Collected data

────────────────────

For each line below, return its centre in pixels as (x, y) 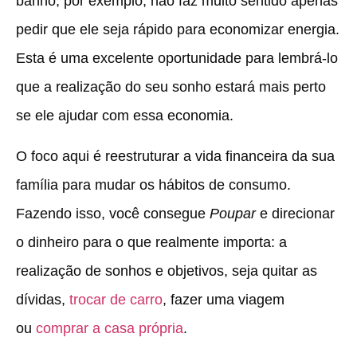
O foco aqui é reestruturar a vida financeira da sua (175, 156)
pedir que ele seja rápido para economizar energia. (178, 30)
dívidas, (43, 299)
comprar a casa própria (110, 328)
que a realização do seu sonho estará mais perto (171, 87)
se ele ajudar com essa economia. (125, 116)
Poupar (233, 213)
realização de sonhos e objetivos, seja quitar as (167, 271)
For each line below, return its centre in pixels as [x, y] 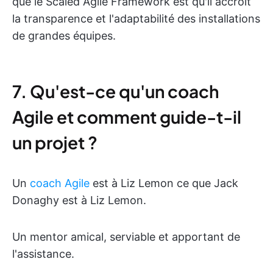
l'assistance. [43, 254]
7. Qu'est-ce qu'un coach [115, 91]
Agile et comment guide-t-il [127, 117]
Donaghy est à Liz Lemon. [79, 200]
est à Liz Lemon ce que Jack [164, 183]
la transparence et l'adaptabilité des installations [136, 19]
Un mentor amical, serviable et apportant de [126, 237]
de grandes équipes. [64, 36]
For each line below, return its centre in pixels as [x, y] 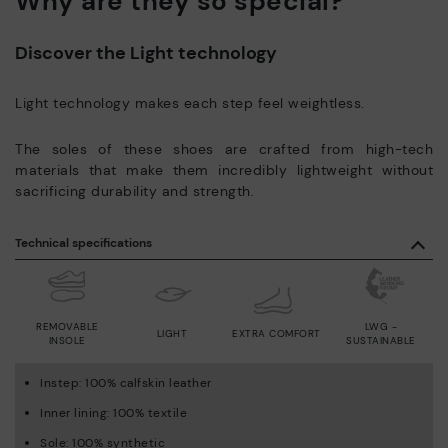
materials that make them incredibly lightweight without [224, 169]
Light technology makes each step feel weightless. [190, 102]
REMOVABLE [67, 326]
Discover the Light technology [146, 52]
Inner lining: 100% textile [113, 412]
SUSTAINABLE [381, 340]
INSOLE [67, 340]
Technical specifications [83, 242]
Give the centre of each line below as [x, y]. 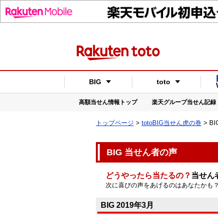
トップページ [115, 123]
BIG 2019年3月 [127, 205]
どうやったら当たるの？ [148, 175]
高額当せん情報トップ [108, 102]
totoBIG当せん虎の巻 [172, 123]
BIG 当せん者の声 [142, 152]
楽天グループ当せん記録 [184, 102]
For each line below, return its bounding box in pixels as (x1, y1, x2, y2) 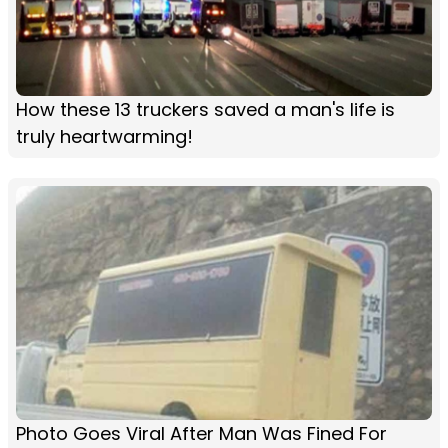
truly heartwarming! (16, 123, 193, 149)
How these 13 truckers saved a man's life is (16, 96, 395, 122)
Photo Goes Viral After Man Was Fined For (16, 420, 387, 446)
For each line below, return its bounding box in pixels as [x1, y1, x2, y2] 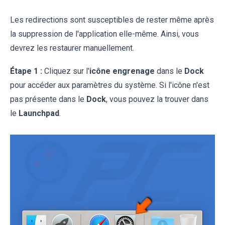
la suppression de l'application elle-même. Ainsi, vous [10, 29, 199, 39]
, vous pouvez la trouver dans [106, 94, 208, 104]
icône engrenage [89, 66, 155, 76]
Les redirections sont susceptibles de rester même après [10, 15, 214, 25]
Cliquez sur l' [42, 66, 89, 76]
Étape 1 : [10, 66, 42, 76]
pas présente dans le [10, 94, 86, 104]
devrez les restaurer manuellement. [10, 43, 134, 53]
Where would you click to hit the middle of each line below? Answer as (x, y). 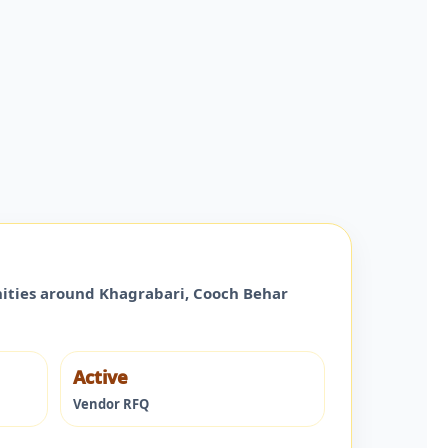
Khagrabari (142, 292)
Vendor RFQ (110, 403)
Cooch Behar (240, 292)
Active (100, 376)
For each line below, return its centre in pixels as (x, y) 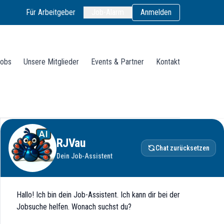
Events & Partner (117, 62)
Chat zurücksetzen (182, 148)
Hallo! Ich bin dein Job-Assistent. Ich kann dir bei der (98, 195)
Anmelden (156, 12)
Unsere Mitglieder (51, 62)
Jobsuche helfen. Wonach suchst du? (74, 207)
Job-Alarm (108, 12)
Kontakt (168, 62)
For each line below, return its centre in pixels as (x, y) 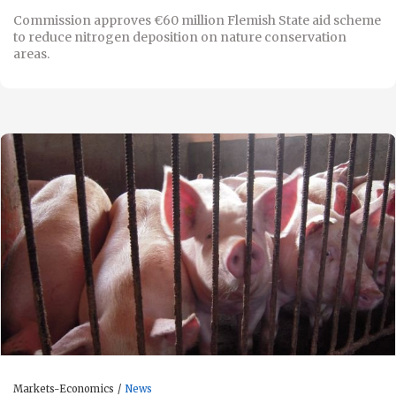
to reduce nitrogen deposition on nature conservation (180, 37)
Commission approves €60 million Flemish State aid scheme (197, 20)
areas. (31, 53)
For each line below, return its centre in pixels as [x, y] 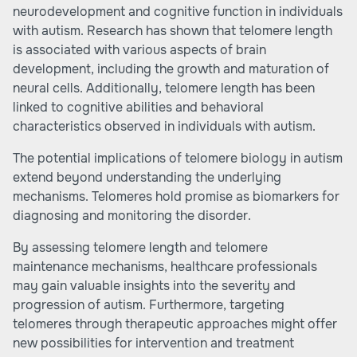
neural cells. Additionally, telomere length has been [164, 88]
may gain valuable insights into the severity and [154, 286]
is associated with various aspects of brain [139, 50]
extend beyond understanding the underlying [147, 177]
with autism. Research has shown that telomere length [173, 31]
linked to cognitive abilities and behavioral [138, 107]
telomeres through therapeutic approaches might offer [175, 324]
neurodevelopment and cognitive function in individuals [178, 12]
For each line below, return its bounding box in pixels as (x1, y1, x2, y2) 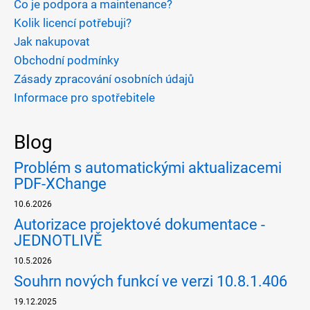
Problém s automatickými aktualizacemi (14, 158, 282, 176)
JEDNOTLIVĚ (14, 231, 102, 249)
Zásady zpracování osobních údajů (14, 71, 194, 86)
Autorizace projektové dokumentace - (14, 215, 265, 233)
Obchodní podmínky (14, 53, 119, 67)
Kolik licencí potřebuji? (14, 15, 131, 30)
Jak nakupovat (14, 34, 90, 48)
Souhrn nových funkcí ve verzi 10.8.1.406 (14, 272, 287, 290)
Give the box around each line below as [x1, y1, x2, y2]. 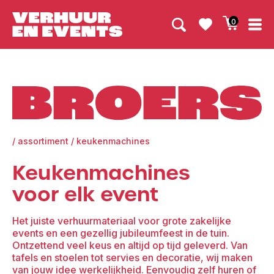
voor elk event [12, 181, 158, 208]
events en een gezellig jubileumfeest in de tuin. [12, 227, 229, 240]
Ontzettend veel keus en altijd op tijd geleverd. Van [12, 239, 248, 252]
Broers [12, 120, 43, 133]
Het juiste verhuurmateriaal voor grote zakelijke [12, 215, 231, 228]
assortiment [18, 136, 68, 147]
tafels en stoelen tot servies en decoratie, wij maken [12, 251, 253, 264]
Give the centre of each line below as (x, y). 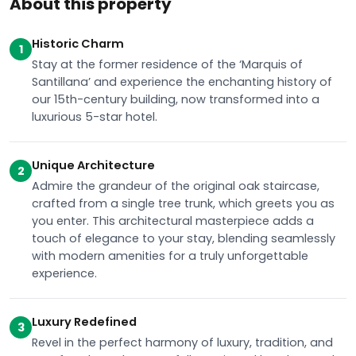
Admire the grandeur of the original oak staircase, (176, 186)
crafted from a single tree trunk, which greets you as (183, 203)
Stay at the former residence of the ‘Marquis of (167, 64)
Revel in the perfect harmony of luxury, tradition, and (182, 342)
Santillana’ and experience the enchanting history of (182, 82)
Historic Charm (78, 44)
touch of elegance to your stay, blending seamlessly (184, 238)
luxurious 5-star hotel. (95, 117)
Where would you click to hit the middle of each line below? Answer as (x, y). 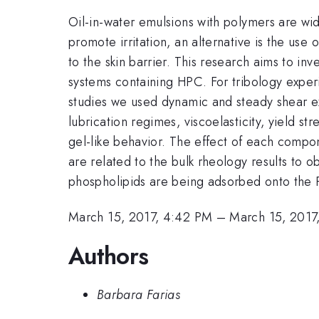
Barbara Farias (139, 295)
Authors (109, 256)
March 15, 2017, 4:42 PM (141, 218)
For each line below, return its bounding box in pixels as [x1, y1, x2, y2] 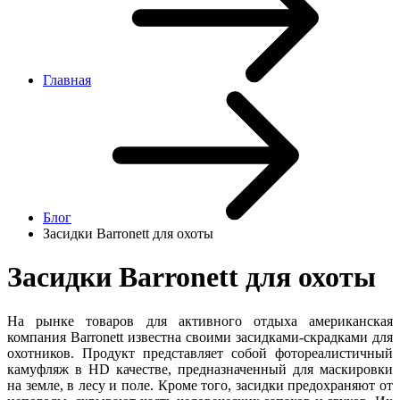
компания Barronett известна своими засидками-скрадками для [7, 329, 393, 345]
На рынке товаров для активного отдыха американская [7, 312, 393, 329]
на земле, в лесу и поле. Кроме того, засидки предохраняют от [7, 377, 393, 393]
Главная [43, 72, 91, 87]
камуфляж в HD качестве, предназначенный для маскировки [7, 361, 393, 377]
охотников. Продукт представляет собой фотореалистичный [7, 345, 393, 361]
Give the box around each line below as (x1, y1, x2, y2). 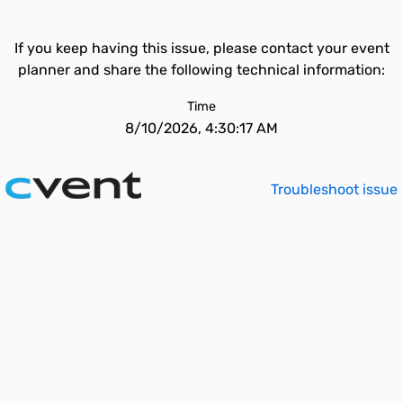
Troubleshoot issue (271, 181, 398, 198)
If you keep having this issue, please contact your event (13, 40, 390, 57)
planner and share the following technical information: (18, 61, 385, 78)
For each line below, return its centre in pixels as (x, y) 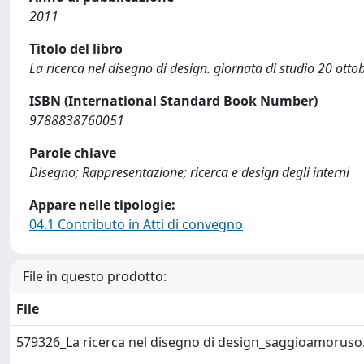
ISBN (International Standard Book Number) (173, 101)
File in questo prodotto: (95, 276)
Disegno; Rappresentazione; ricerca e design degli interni (189, 172)
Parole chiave (73, 153)
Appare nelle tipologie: (102, 205)
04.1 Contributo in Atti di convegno (136, 224)
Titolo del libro (76, 49)
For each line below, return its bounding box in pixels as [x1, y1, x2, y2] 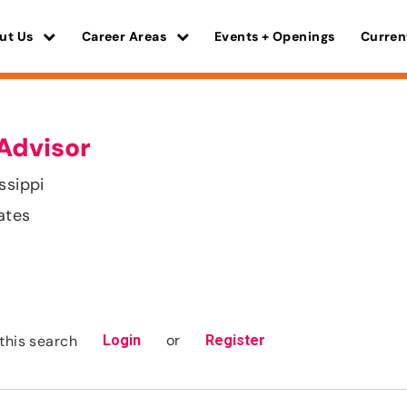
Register [205, 332, 266, 350]
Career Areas [81, 28, 170, 45]
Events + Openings [213, 28, 335, 45]
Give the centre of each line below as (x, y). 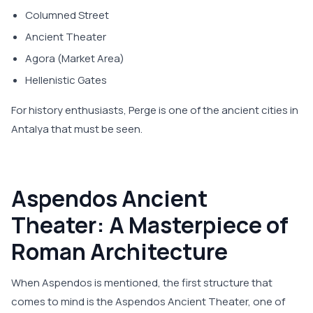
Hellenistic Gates (66, 80)
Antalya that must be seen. (77, 129)
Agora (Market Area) (75, 59)
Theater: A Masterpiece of (150, 225)
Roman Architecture (119, 252)
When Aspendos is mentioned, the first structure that (142, 283)
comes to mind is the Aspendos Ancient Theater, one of (148, 302)
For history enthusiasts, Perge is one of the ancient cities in (155, 110)
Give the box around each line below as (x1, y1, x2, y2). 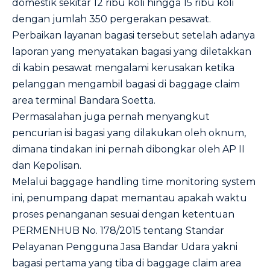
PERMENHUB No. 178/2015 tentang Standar (12, 225, 224, 236)
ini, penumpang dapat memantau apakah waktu (12, 192, 247, 204)
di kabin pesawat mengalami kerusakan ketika (12, 62, 234, 74)
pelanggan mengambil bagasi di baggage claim (12, 78, 240, 90)
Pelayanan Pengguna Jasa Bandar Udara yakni (12, 241, 237, 253)
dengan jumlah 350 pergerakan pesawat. (12, 13, 211, 25)
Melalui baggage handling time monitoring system (12, 176, 256, 187)
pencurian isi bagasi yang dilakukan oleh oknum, (12, 127, 246, 139)

────────────────────

Keep the pictures out and print all the records exactly as they are.

### RESULT
For each line below, return its centre in pixels as (x, y) 
O foco aqui é reestruturar a vida financeira da sua (175, 156)
pedir que ele seja rápido para economizar energia. (178, 30)
dívidas, (43, 299)
comprar a casa própria (110, 328)
que a realização do seu sonho estará mais perto (171, 87)
se ele ajudar com essa economia. (125, 116)
Poupar (233, 213)
realização de sonhos e objetivos, seja quitar as (167, 271)
For each line below, return its centre in pixels as [x, y] 
l'assistance. [43, 254]
7. Qu'est-ce qu'un coach [115, 91]
Agile et comment guide-t-il [127, 117]
Donaghy est à Liz Lemon. [79, 200]
est à Liz Lemon ce que Jack [164, 183]
la transparence et l'adaptabilité des installations [136, 19]
Un mentor amical, serviable et apportant de [126, 237]
de grandes équipes. [64, 36]
For each line below, return its centre in pixels as [x, y] 
materials that make them incredibly lightweight without [224, 169]
Light technology makes each step feel weightless. [190, 102]
REMOVABLE [67, 326]
Discover the Light technology [146, 52]
Inner lining: 100% textile [113, 412]
SUSTAINABLE [381, 340]
INSOLE [67, 340]
Technical specifications [83, 242]
Give the centre of each line below as [x, y]. 
トップページ [115, 123]
BIG 2019年3月 [127, 205]
どうやったら当たるの？ [148, 175]
高額当せん情報トップ [108, 102]
totoBIG当せん虎の巻 [172, 123]
BIG 当せん者の声 [142, 152]
楽天グループ当せん記録 [184, 102]
For each line below, return its bounding box in pixels as (x1, y1, x2, y2) 
truly heartwarming! (16, 123, 193, 149)
How these 13 truckers saved a man's life is (16, 96, 395, 122)
Photo Goes Viral After Man Was Fined For (16, 420, 387, 446)
For each line below, return its bounding box in pixels as [x1, y1, x2, y2] 
la suppression de l'application elle-même. Ainsi, vous [10, 29, 199, 39]
, vous pouvez la trouver dans [106, 94, 208, 104]
icône engrenage [89, 66, 155, 76]
Les redirections sont susceptibles de rester même après [10, 15, 214, 25]
Cliquez sur l' [42, 66, 89, 76]
Étape 1 : [10, 66, 42, 76]
pas présente dans le [10, 94, 86, 104]
devrez les restaurer manuellement. [10, 43, 134, 53]
Where would you click to hit the middle of each line below? Answer as (x, y). 
Khagrabari (142, 292)
Vendor RFQ (110, 403)
Cooch Behar (240, 292)
Active (100, 376)
For each line below, return its centre in pixels as (x, y) 
Events & Partner (117, 62)
Chat zurücksetzen (182, 148)
Hallo! Ich bin dein Job-Assistent. Ich kann dir bei der (98, 195)
Anmelden (156, 12)
Unsere Mitglieder (51, 62)
Jobsuche helfen. Wonach suchst du? (74, 207)
Job-Alarm (108, 12)
Kontakt (168, 62)
For each line below, return its centre in pixels as (x, y) 
to reduce nitrogen deposition on nature conservation (180, 37)
Commission approves €60 million Flemish State aid scheme (197, 20)
areas. (31, 53)
For each line below, return its centre in pixels as [x, y] 
neural cells. Additionally, telomere length has been [164, 88]
may gain valuable insights into the severity and [154, 286]
is associated with various aspects of brain [139, 50]
extend beyond understanding the underlying [147, 177]
with autism. Research has shown that telomere length [173, 31]
linked to cognitive abilities and behavioral [138, 107]
telomeres through therapeutic approaches might offer [175, 324]
neurodevelopment and cognitive function in individuals [178, 12]
For each line below, return its bounding box in pixels as (x1, y1, x2, y2) 
Problém s automatickými aktualizacemi (14, 158, 282, 176)
JEDNOTLIVĚ (14, 231, 102, 249)
Zásady zpracování osobních údajů (14, 71, 194, 86)
Autorizace projektové dokumentace - (14, 215, 265, 233)
Obchodní podmínky (14, 53, 119, 67)
Kolik licencí potřebuji? (14, 15, 131, 30)
Jak nakupovat (14, 34, 90, 48)
Souhrn nových funkcí ve verzi 10.8.1.406 (14, 272, 287, 290)
Give the box around each line below as [x1, y1, x2, y2]. 
voor elk event [12, 181, 158, 208]
events en een gezellig jubileumfeest in de tuin. [12, 227, 229, 240]
Ontzettend veel keus en altijd op tijd geleverd. Van [12, 239, 248, 252]
Broers [12, 120, 43, 133]
Het juiste verhuurmateriaal voor grote zakelijke [12, 215, 231, 228]
assortiment [18, 136, 68, 147]
tafels en stoelen tot servies en decoratie, wij maken [12, 251, 253, 264]
Give the centre of each line below as (x, y). 
Admire the grandeur of the original oak staircase, (176, 186)
crafted from a single tree trunk, which greets you as (183, 203)
Stay at the former residence of the ‘Marquis of (167, 64)
Revel in the perfect harmony of luxury, tradition, and (182, 342)
Santillana’ and experience the enchanting history of (182, 82)
Historic Charm (78, 44)
touch of elegance to your stay, blending seamlessly (184, 238)
luxurious 5-star hotel. (95, 117)
Where would you click to hit the middle of each line below? Answer as (x, y). 
Barbara Farias (139, 295)
Authors (109, 256)
March 15, 2017, 4:42 PM (141, 218)
For each line below, return its bounding box in pixels as [x1, y1, x2, y2] 
компания Barronett известна своими засидками-скрадками для [7, 329, 393, 345]
На рынке товаров для активного отдыха американская [7, 312, 393, 329]
на земле, в лесу и поле. Кроме того, засидки предохраняют от [7, 377, 393, 393]
Главная [43, 72, 91, 87]
камуфляж в HD качестве, предназначенный для маскировки [7, 361, 393, 377]
охотников. Продукт представляет собой фотореалистичный [7, 345, 393, 361]
Give the box around each line below as (x1, y1, x2, y2). 
Troubleshoot issue (271, 181, 398, 198)
If you keep having this issue, please contact your event (13, 40, 390, 57)
planner and share the following technical information: (18, 61, 385, 78)
For each line below, return its centre in pixels as (x, y) 
ISBN (International Standard Book Number) (173, 101)
File in questo prodotto: (95, 276)
Disegno; Rappresentazione; ricerca e design degli interni (189, 172)
Parole chiave (73, 153)
Appare nelle tipologie: (102, 205)
04.1 Contributo in Atti di convegno (136, 224)
Titolo del libro (76, 49)
For each line below, return its bounding box in pixels as [x1, y1, x2, y2] 
Register [205, 332, 266, 350]
Career Areas [81, 28, 170, 45]
Events + Openings [213, 28, 335, 45]
Give the centre of each line below as (x, y). 
Hellenistic Gates (66, 80)
Antalya that must be seen. (77, 129)
Agora (Market Area) (75, 59)
Theater: A Masterpiece of (150, 225)
Roman Architecture (119, 252)
When Aspendos is mentioned, the first structure that (142, 283)
comes to mind is the Aspendos Ancient Theater, one of (148, 302)
For history enthusiasts, Perge is one of the ancient cities in (155, 110)
Give the box around each line below as (x1, y1, x2, y2). 
PERMENHUB No. 178/2015 tentang Standar (12, 225, 224, 236)
ini, penumpang dapat memantau apakah waktu (12, 192, 247, 204)
di kabin pesawat mengalami kerusakan ketika (12, 62, 234, 74)
pelanggan mengambil bagasi di baggage claim (12, 78, 240, 90)
Pelayanan Pengguna Jasa Bandar Udara yakni (12, 241, 237, 253)
dengan jumlah 350 pergerakan pesawat. (12, 13, 211, 25)
Melalui baggage handling time monitoring system (12, 176, 256, 187)
pencurian isi bagasi yang dilakukan oleh oknum, (12, 127, 246, 139)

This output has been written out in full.